A Maine court yesterday asked the authorities of this state to reconsider their decision to exclude Donald Trump from the Republican primaries, after taking into account the verdict that the US Supreme Court will issue on the electoral process in Colorado.

Justice Michaela Murphy ordered the state’s Interior Minister Sena Bellows to review the decision within 30 days of the federal High Court’s verdict. Murphy noted that the U.S. Supreme Court’s decision to hear an appeal of the Colorado primary “changes everything in terms of the order in which decisions should be made and by which court.”

Bellows ruled in December that Donald Trump, who is considered the front-runner for the 2024 Republican presidential nomination, cannot run for president under the 14th Amendment to the US Constitution which bars those who have participated in “insurrection or rebellion » to hold public office.

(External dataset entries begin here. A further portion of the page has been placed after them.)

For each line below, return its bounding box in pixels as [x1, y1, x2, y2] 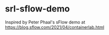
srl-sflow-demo [5, 3, 70, 14]
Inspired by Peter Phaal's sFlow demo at [5, 19, 86, 25]
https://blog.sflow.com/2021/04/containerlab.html [5, 24, 105, 30]
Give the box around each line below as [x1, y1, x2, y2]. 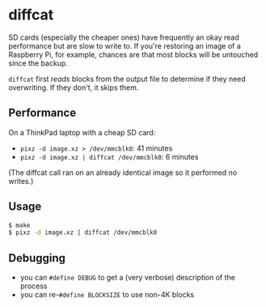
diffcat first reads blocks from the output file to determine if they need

On January 6, 2021, hundreds of Donald Trump supporters stormed the federal Capitol to block the ratification of Joe Biden’s victory in the November presidential election.

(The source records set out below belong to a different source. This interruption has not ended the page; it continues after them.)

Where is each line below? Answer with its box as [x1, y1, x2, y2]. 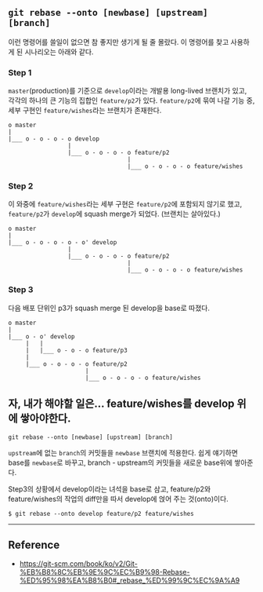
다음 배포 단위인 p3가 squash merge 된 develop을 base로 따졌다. [8, 303, 210, 312]
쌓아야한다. [20, 412, 71, 426]
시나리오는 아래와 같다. [24, 47, 94, 57]
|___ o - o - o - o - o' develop [8, 239, 117, 247]
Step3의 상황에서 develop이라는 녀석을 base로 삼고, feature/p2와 [8, 484, 211, 494]
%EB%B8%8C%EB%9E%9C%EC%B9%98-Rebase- [19, 568, 190, 577]
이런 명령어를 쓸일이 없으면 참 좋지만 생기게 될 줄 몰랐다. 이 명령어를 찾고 [8, 37, 229, 46]
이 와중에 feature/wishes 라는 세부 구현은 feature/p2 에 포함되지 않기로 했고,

Maine and Colorado are so far the US states that have excluded Donald Trump from the electoral process, while he has appealed against the decisions. The lawyers of the Republican tycoon argue that Article 3 of the 14th Amendment of the US Constitution cannot be applied in the case of their client, since Donald Trump was still the president of the US on January 6, 2021 and did not participate in a “rebellion”.